§ **Try it**
Repeat every entry exactly. Do not include the pictures.

=== Begin Enclosure ===

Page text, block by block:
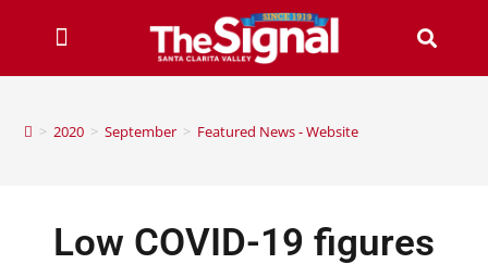
> 2020 > September > Featured News - Website
Low COVID-19 figures
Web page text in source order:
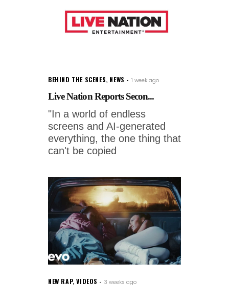
BEHIND THE SCENES, NEWS 1 week ago
Live Nation Reports Secon...
"In a world of endless
screens and AI-generated
everything, the one thing that
can't be copied
NEW RAP,VIDEOS 3 weeks ago
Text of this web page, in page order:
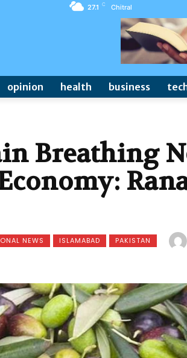
27.1 C Chitral
opinion health business
Breathing
NEWS ISLAMABAD PAKISTAN
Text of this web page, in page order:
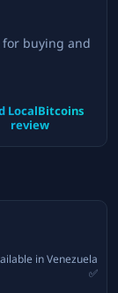
for buying and
LocalBitcoins
review
inVenezuela
✅
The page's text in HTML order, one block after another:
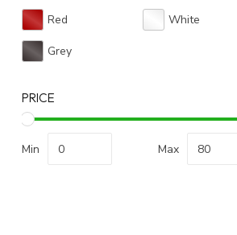
Red White
Grey
PRICE
Min Max
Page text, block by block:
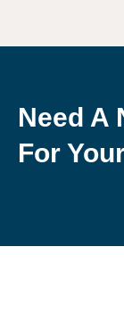
Need A
For
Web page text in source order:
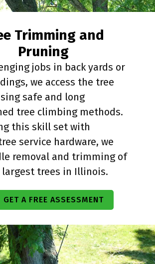
Trimming and
Pruning
jobs in back yards or
we access the tree
safe and long
tree climbing methods.
this skill set with
service hardware, we
removal and trimming of
largest trees in Illinois.
GET A FREE ASSESSMENT
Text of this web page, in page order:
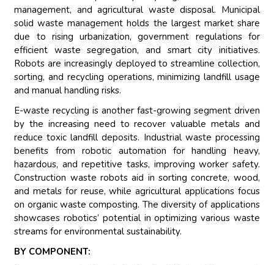
management, and agricultural waste disposal. Municipal
solid waste management holds the largest market share
due to rising urbanization, government regulations for
efficient waste segregation, and smart city initiatives.
Robots are increasingly deployed to streamline collection,
sorting, and recycling operations, minimizing landfill usage
and manual handling risks.
E-waste recycling is another fast-growing segment driven
by the increasing need to recover valuable metals and
reduce toxic landfill deposits. Industrial waste processing
benefits from robotic automation for handling heavy,
hazardous, and repetitive tasks, improving worker safety.
Construction waste robots aid in sorting concrete, wood,
and metals for reuse, while agricultural applications focus
on organic waste composting. The diversity of applications
showcases robotics’ potential in optimizing various waste
streams for environmental sustainability.
BY COMPONENT:
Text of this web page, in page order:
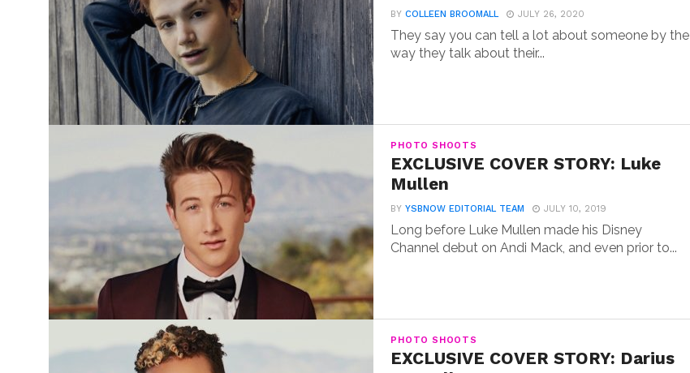
BYCOLLEEN BROOMALL JULY 26, 2020
They say you can tell a lot about someone by the
way they talk about their...
PHOTO SHOOTS
EXCLUSIVE COVER STORY: Luke
Mullen
BYYSBNOW EDITORIAL TEAM JULY 10, 2019
Long before Luke Mullen made his Disney
Channel debut on Andi Mack, and even prior to...
PHOTO SHOOTS
EXCLUSIVE COVER STORY: Darius
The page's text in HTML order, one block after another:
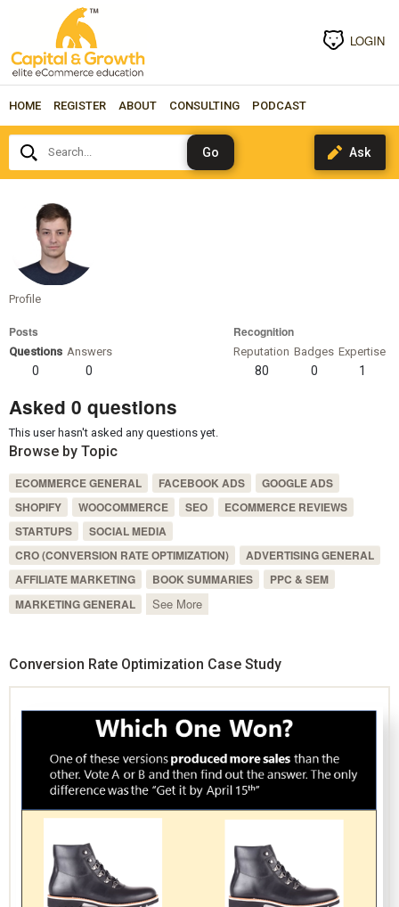
LOGIN
HOME REGISTER ABOUT CONSULTING PODCAST
Search...
Profile
Posts
Questions
0
Answers
0
Recognition
Reputation
80
Badges
0
Expertise
1
Asked 0 questions
This user hasn't asked any questions yet.
Browse by Topic
ECOMMERCE GENERAL FACEBOOK ADS
GOOGLE ADS
SHOPIFY
WOOCOMMERCE SEO
ECOMMERCE REVIEWS
STARTUPS
SOCIAL MEDIA
CRO (CONVERSION RATE OPTIMIZATION)
ADVERTISING GENERAL
AFFILIATE MARKETING
BOOK SUMMARIES
PPC & SEM
MARKETING GENERAL
See More
Conversion Rate Optimization Case Study
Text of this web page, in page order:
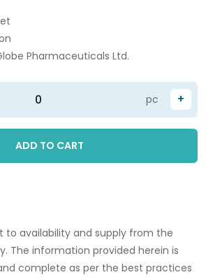
Pharmaceuticals Ltd.
+
pc
ADD TO CART
to availability and supply from the
The information provided herein is
complete as per the best practices
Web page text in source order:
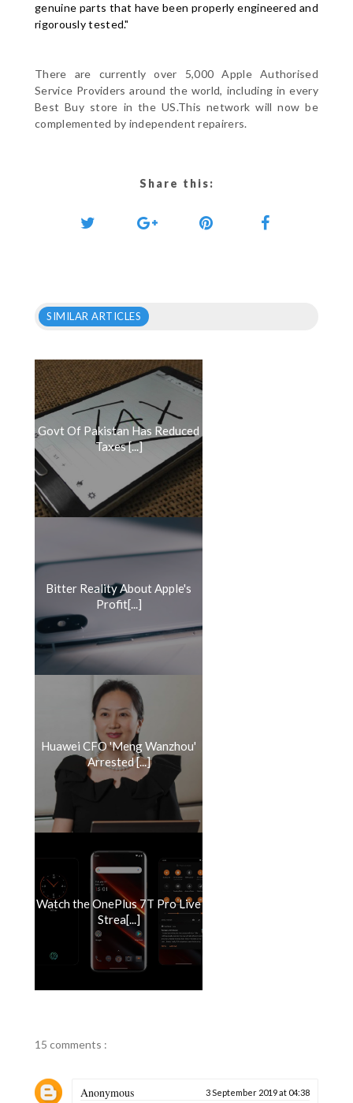
genuine parts that have been properly engineered and
rigorously tested."
There are currently over 5,000 Apple Authorised
Service Providers around the world, including in every
Best Buy store in the US.This network will now be
complemented by independent repairers.
Share this:
SIMILAR ARTICLES
Govt Of Pakistan Has Reduced
Taxes [...]
Bitter Reality About Apple's
Profit[...]
Huawei CFO 'Meng Wanzhou'
Arrested [...]
Watch the OnePlus 7T Pro Live
Strea[...]
15 comments :
Anonymous 3 September 2019 at 04:38
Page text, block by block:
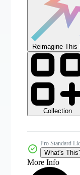
Reimagine This
Collection
Pro Standard
What's
More Info
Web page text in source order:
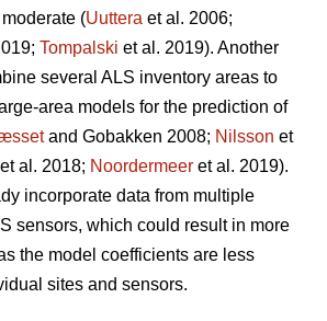
(Uuttera et al. 2006;
Tompalski et al. 2019). Another
several ALS inventory areas to
area models for the prediction of
and Gobakken 2008; Nilsson et
et al. 2018; Noordermeer et al. 2019).
incorporate data from multiple
sensors, which could result in more
the model coefficients are less
sites and sensors.
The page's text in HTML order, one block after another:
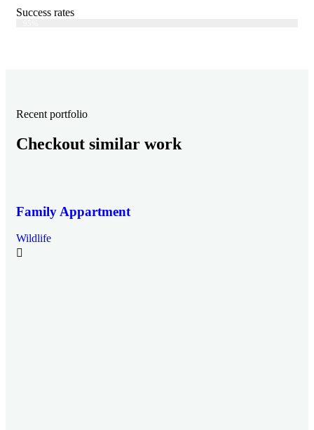
Success rates
Recent portfolio
Checkout similar work
Family Appartment
Wildlife
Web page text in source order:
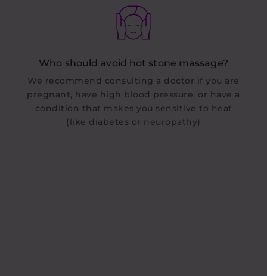
Who should avoid hot stone massage?
We recommend consulting a doctor if you are
pregnant, have high blood pressure, or have a
condition that makes you sensitive to heat
(like diabetes or neuropathy)
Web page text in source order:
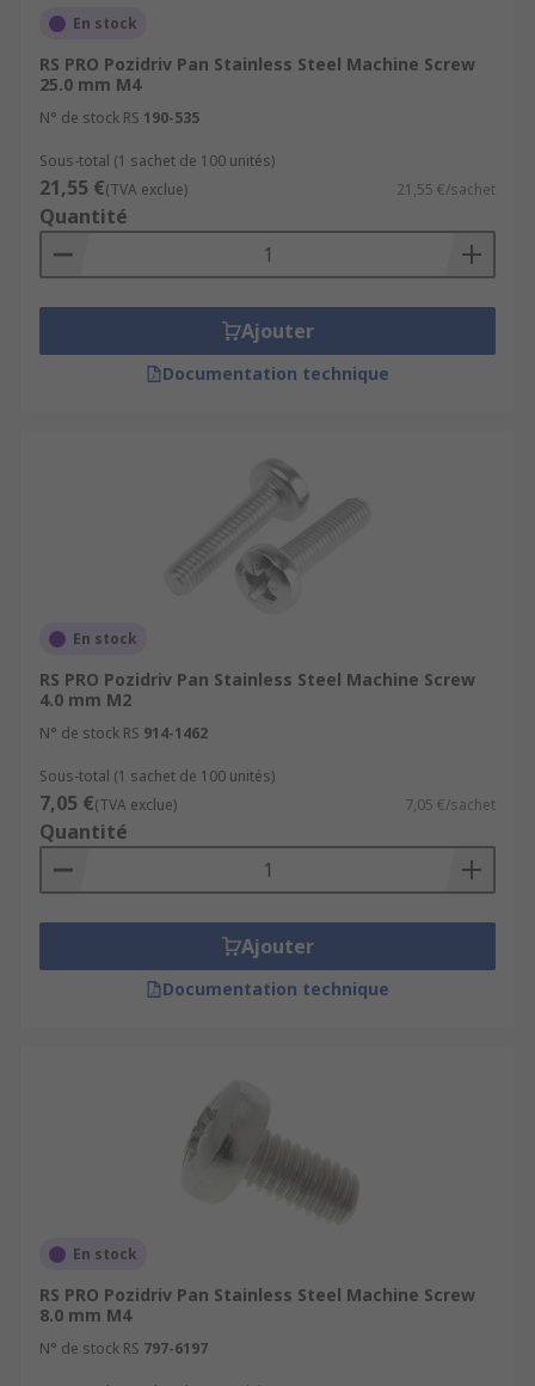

=== End Enclosure ===

§ **Solution to this exercise**
Page text, block by block:
> 2020 > September > Featured News - Website
Low COVID-19 figures
Web page text in source order:
BEHIND THE SCENES, NEWS 1 week ago
Live Nation Reports Secon...
"In a world of endless
screens and AI-generated
everything, the one thing that
can't be copied
NEW RAP,VIDEOS 3 weeks ago
Text of this web page, in page order:
27.1 C Chitral
opinion health business
Breathing
NEWS ISLAMABAD PAKISTAN
Text of this web page, in page order:
for buying and
LocalBitcoins
review
inVenezuela
✅
The page's text in HTML order, one block after another:
Red White
Grey
PRICE
Min Max
Page text, block by block:
Need A
For
Web page text in source order:
Trimming and
Pruning
jobs in back yards or
we access the tree
safe and long
tree climbing methods.
this skill set with
service hardware, we
removal and trimming of
largest trees in Illinois.
GET A FREE ASSESSMENT
Text of this web page, in page order:
management, and agricultural waste disposal. Municipal
solid waste management holds the largest market share
due to rising urbanization, government regulations for
efficient waste segregation, and smart city initiatives.
Robots are increasingly deployed to streamline collection,
sorting, and recycling operations, minimizing landfill usage
and manual handling risks.
E-waste recycling is another fast-growing segment driven
by the increasing need to recover valuable metals and
reduce toxic landfill deposits. Industrial waste processing
benefits from robotic automation for handling heavy,
hazardous, and repetitive tasks, improving worker safety.
Construction waste robots aid in sorting concrete, wood,
and metals for reuse, while agricultural applications focus
on organic waste composting. The diversity of applications
showcases robotics’ potential in optimizing various waste
streams for environmental sustainability.
BY COMPONENT:
Text of this web page, in page order:
BYCOLLEEN BROOMALL JULY 26, 2020
They say you can tell a lot about someone by the
way they talk about their...
PHOTO SHOOTS
EXCLUSIVE COVER STORY: Luke
Mullen
BYYSBNOW EDITORIAL TEAM JULY 10, 2019
Long before Luke Mullen made his Disney
Channel debut on Andi Mack, and even prior to...
PHOTO SHOOTS
EXCLUSIVE COVER STORY: Darius
The page's text in HTML order, one block after another:
LOGIN
HOME REGISTER ABOUT CONSULTING PODCAST
Search...
Profile
Posts
Questions
0
Answers
0
Recognition
Reputation
80
Badges
0
Expertise
1
Asked 0 questions
This user hasn't asked any questions yet.
Browse by Topic
ECOMMERCE GENERAL FACEBOOK ADS
GOOGLE ADS
SHOPIFY
WOOCOMMERCE SEO
ECOMMERCE REVIEWS
STARTUPS
SOCIAL MEDIA
CRO (CONVERSION RATE OPTIMIZATION)
ADVERTISING GENERAL
AFFILIATE MARKETING
BOOK SUMMARIES
PPC & SEM
MARKETING GENERAL
See More
Conversion Rate Optimization Case Study
Text of this web page, in page order:
Pharmaceuticals Ltd.
+
pc
ADD TO CART
to availability and supply from the
The information provided herein is
complete as per the best practices
Web page text in source order:
genuine parts that have been properly engineered and
rigorously tested."
There are currently over 5,000 Apple Authorised
Service Providers around the world, including in every
Best Buy store in the US.This network will now be
complemented by independent repairers.
Share this:
SIMILAR ARTICLES
Govt Of Pakistan Has Reduced
Taxes [...]
Bitter Reality About Apple's
Profit[...]
Huawei CFO 'Meng Wanzhou'
Arrested [...]
Watch the OnePlus 7T Pro Live
Strea[...]
15 comments :
Anonymous 3 September 2019 at 04:38
Page text, block by block:
Reimagine This
Collection
Pro Standard
What's
More Info
Web page text in source order:
(Uuttera et al. 2006;
Tompalski et al. 2019). Another
several ALS inventory areas to
area models for the prediction of
and Gobakken 2008; Nilsson et
et al. 2018; Noordermeer et al. 2019).
incorporate data from multiple
sensors, which could result in more
the model coefficients are less
sites and sensors.
The page's text in HTML order, one block after another:
Success rates
Recent portfolio
Checkout similar work
Family Appartment
Wildlife
Web page text in source order:
Who should avoid hot stone massage?
We recommend consulting a doctor if you are
pregnant, have high blood pressure, or have a
condition that makes you sensitive to heat
(like diabetes or neuropathy)
Web page text in source order:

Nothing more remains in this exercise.